Sars-CoV-2 dürfte bei Wildtieren weiter verbreitet sein als gedacht

Neue Studien zeigen, dass viele Hirsche in den USA infiziert waren oder sind. Zahlreiche weitere Tierarten dürften betroffen sein

Erinnern Sie sich noch? Vor gut einem Jahr wurden in Dänemark wegen Sars-CoV-2-Infektionen rund 18 Millionen Nerze in Pelztierfarmen gekeult. Die grausame Aktion, die weltweit für Aufsehen sorgte, sollte sich später als ungesetzlich herausstellen. Damit nicht genug, machte auch die Entsorgung der Tiere Probleme: Schlecht begrabene Kadaver drängten im Verwesungsprozess wieder an die Erdoberfläche. Erst im Juli dieses Jahres wurden die letzten „Zombie-Nerze“ verbrannt.

In Dänemark hatte man mit dem harten Vorgehen einer offensichtlichen Gefahr begegnen wollen: Tiere können sich nicht nur mit Sars-CoV-2 anstecken; sie können eine womöglich mutierte Version wieder an den Menschen rückübertragen, wie sich damals zeigte. Die dänischen Virusvarianten bei den Zuchtnerzen richteten allerdings keinen zusätzlichen Schaden beim Menschen an: Die ansteckenderen Varianten Alpha und Delta, die sich in diesem Jahr bei uns durchsetzten, hatten damit nichts zu tun

Ist diese Gefahr damit aus der Welt, dass es zur Rückübertragung von womöglich gefährlicheren Sars-CoV-2-Varianten von Tier auf Mensch kommt? Dazu muss man zunächst einmal wissen, wie sehr Sars-CoV-2 überhaupt im Tierreich verbreitet ist beziehungsweise sich dort verbreiten kann. Zu dieser Frage liegen erst relativ wenige Studien vor allem an Haustieren vor. Einige neue Beobachtungen lassen indes aufhorchen, weil sie zeigen, wie stark auch wildlebende Tiere betroffen sein dürften.

598 offiziell gemeldete Ausbrüche

Bisher war medial vor allem bekannt, dass unter den Haustieren vor allem Katzen betroffen sind und das Sars-CoV-2-Virus auch weitergeben können. Und aus Zoos weiß man, dass Großkatzen durchaus schwer erkranken können: Erst Anfang November hat der Lincoln Children’s Zoo in Nebraska drei seltene Schneeleoparden durch Covid-19 verloren.

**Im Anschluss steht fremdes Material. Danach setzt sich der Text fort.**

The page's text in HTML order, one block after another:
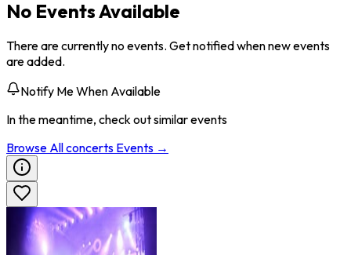
No Events Available
There are currently no events. Get notified when new events
are added.
Notify Me When Available
In the meantime, check out similar events
Browse Allconcerts Events →
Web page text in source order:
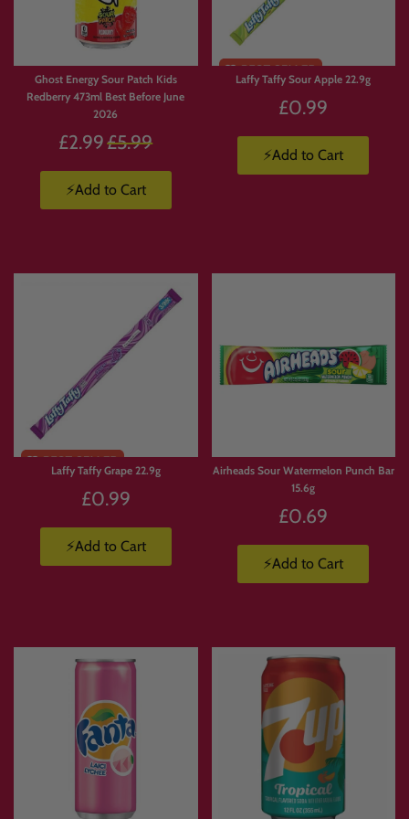
Energy Drinks Collection
https://www.candymail.co.uk/collections/energy-drinks
https://www.candymail.co.uk/collections/bundles
Ghost Energy Sour Patch Kids
Redberry 473ml Best Before June
2026
£2.99 Regular
£5.99
⚡Add to Cart
Laffy Taffy Sour Apple 22.9g
£0.99
⚡Add to Cart
Laffy Taffy Grape 22.9g
£0.99
⚡Add to Cart
Airheads Sour Watermelon Punch Bar
15.6g
£0.69
⚡Add to Cart
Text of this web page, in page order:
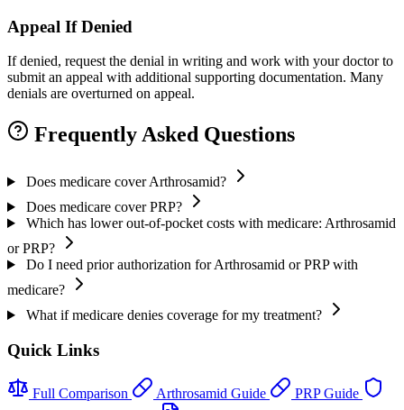
Appeal If Denied
If denied, request the denial in writing and work with your doctor to
submit an appeal with additional supporting documentation. Many
denials are overturned on appeal.
Frequently Asked Questions
Does medicare cover Arthrosamid?
Does medicare cover PRP?
Which has lower out-of-pocket costs with medicare: Arthrosamid
or PRP?
Do I need prior authorization for Arthrosamid or PRP with
medicare?
What if medicare denies coverage for my treatment?
Quick Links
Full Comparison Arthrosamid Guide
PRP Guide
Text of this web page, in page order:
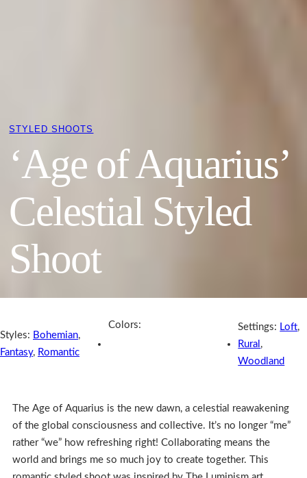
STYLED SHOOTS
‘Age of Aquarius’
Celestial Styled
Shoot
Styles: Bohemian,
Fantasy, Romantic
Colors: Settings: Loft,
Rural ,
Woodland
The Age of Aquarius is the new dawn, a celestial reawakening
of the global consciousness and collective. It’s no longer “me”
rather “we” how refreshing right! Collaborating means the
world and brings me so much joy to create together. This
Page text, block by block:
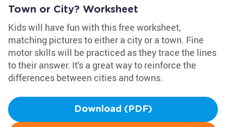
Town or City? Worksheet
Kids will have fun with this free worksheet,
matching pictures to either a city or a town. Fine
motor skills will be practiced as they trace the lines
to their answer. It's a great way to reinforce the
differences between cities and towns.
Download (PDF)
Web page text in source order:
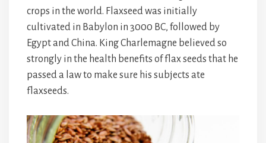
crops in the world. Flaxseed was initially
cultivated in Babylon in 3000 BC, followed by
Egypt and China. King Charlemagne believed so
strongly in the health benefits of flax seeds that he
passed a law to make sure his subjects ate
flaxseeds.
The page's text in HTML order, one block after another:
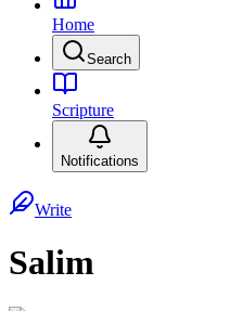
Home
Search
Scripture
Notifications
Write
Salim
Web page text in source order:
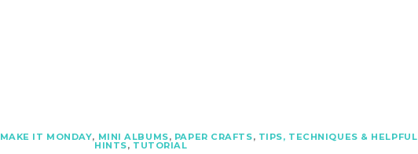
MAKE IT MONDAY, MINI ALBUMS, PAPER CRAFTS, TIPS, TECHNIQUES & HELPFUL
HINTS, TUTORIAL
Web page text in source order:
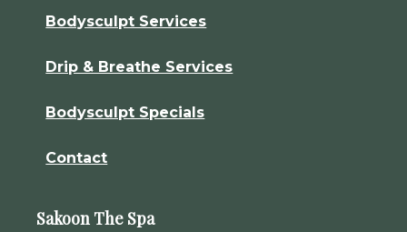
Bodysculpt Services
Drip & Breathe Services
Bodysculpt Specials
Contact
Sakoon The Spa
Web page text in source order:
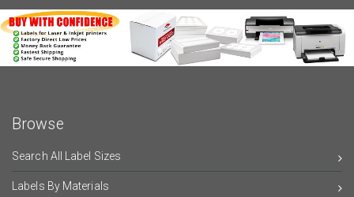
Browse
Search All Label Sizes
Labels By Materials
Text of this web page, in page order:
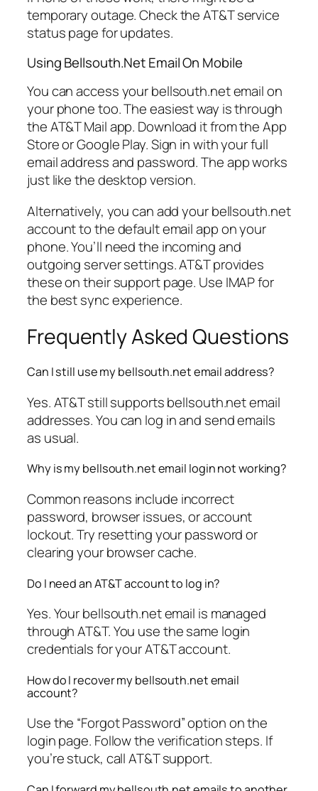
temporary outage. Check the AT&T service
status page for updates.
Using Bellsouth.Net Email On Mobile
You can access your bellsouth.net email on
your phone too. The easiest way is through
the AT&T Mail app. Download it from the App
Store or Google Play. Sign in with your full
email address and password. The app works
just like the desktop version.
Alternatively, you can add your bellsouth.net
account to the default email app on your
phone. You’ll need the incoming and
outgoing server settings. AT&T provides
these on their support page. Use IMAP for
the best sync experience.
Frequently Asked Questions
Can I still use my bellsouth.net email address?
Yes. AT&T still supports bellsouth.net email
addresses. You can log in and send emails
as usual.
Why is my bellsouth.net email login not working?
Common reasons include incorrect
password, browser issues, or account
lockout. Try resetting your password or
clearing your browser cache.
Do I need an AT&T account to log in?
Yes. Your bellsouth.net email is managed
through AT&T. You use the same login
credentials for your AT&T account.
How do I recover my bellsouth.net email
account?
Use the “Forgot Password” option on the
login page. Follow the verification steps. If
you’re stuck, call AT&T support.
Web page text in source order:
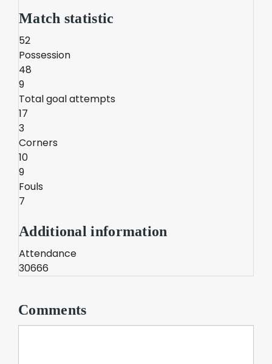
Match statistic
52
Possession
48
9
Total goal attempts
17
3
Corners
10
9
Fouls
7
Additional information
Attendance
30666
Comments
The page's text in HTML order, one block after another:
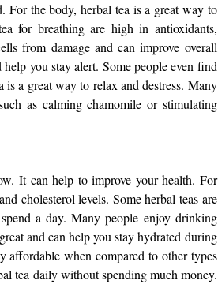
For the body, herbal tea is a great way to
for breathingare high in antioxidants,
from damage and can improve overall
you stay alert. Some people even find
is a great way to relax and destress. Many
as calming chamomile or stimulating
It can help to improve your health. For
cholesterol levels. Some herbal teas are
a day. Many people enjoy drinking
and can help you stay hydrated during
affordable when compared to other types
tea daily without spending much money.
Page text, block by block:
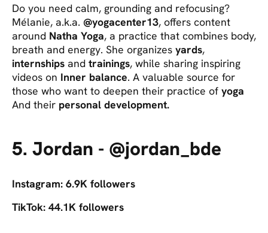
Do you need calm, grounding and refocusing?
Mélanie, a.k.a. @yogacenter13, offers content
around Natha Yoga, a practice that combines body,
breath and energy. She organizes yards,
internshipsand trainings, while sharing inspiring
videos on Inner balance. A valuable source for
those who want to deepen their practice of yoga
And theirpersonal development.
5. Jordan - @jordan_bde
Instagram: 6.9K followers
TikTok: 44.1K followers
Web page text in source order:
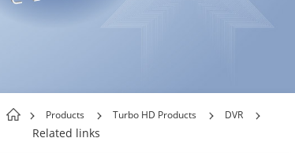
Products Turbo HD Products DVR
Related links
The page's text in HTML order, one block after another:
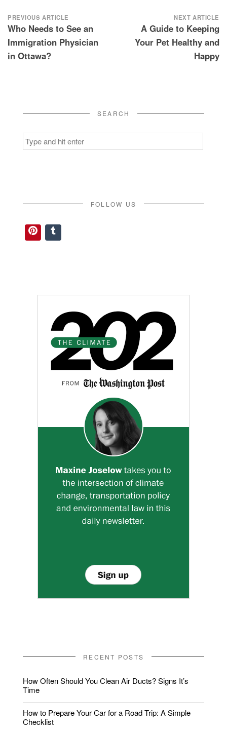
Post
navigation
PREVIOUS ARTICLE
Who Needs to See an
Immigration Physician
in Ottawa?
NEXT ARTICLE
A Guide to Keeping
Your Pet Healthy and
Happy
SEARCH
Search
for:
FOLLOW US
Pinterest
RECENT POSTS
How Often Should You Clean Air Ducts? Signs It’s
Time
How to Prepare Your Car for a Road Trip: A Simple
Checklist
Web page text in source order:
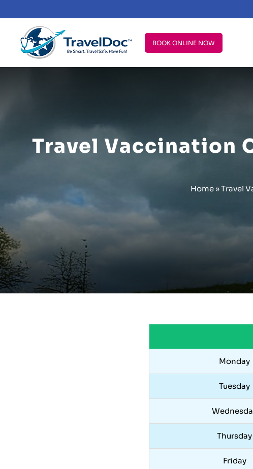
BOOK ONLINE NOW
Travel Vaccination
Home »Travel
Monday
Tuesday
Thursday
Friday
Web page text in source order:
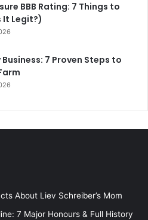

Auch dieser Schneeleopard im Zoo von San Diego in Kalifornien hatte Covid-19.
Foto: AP

Die Weltorganisation für Tiergesundheit (OIE) hat bis Ende Oktober 598 Covid-19-Ausbrüche bei Tieren registriert, die 14 Arten in 30 Ländern betreffen. In fast allen Fällen handelte es sich um in Gefangenschaft gehaltene Tiere, die in engem Kontakt mit dem Menschen standen – wie eben auch die Zuchtnerze.

Was kann man dagegen tun? Zum Schutz der Tiere stehen inzwischen auch für sie Covid-19-Impfstoffe zur Verfügung. Zoos in den USA impfen etwa bereits besonders gefährdete Großkatzen damit durch. Zoetis, ein aus Pfizer ausgegliedertes Unternehmen, hat einen Impfstoff auf der Grundlage von Sars-CoV-2-Spike-Proteinen entwickelt, der für eine Vielzahl von Tierarten angepasst werden kann. Auch Zuchtnerze werden in großem Umfang geimpft. Covid-19-Impfstoffe für Haustiere sind allerdings nicht allgemein verfügbar.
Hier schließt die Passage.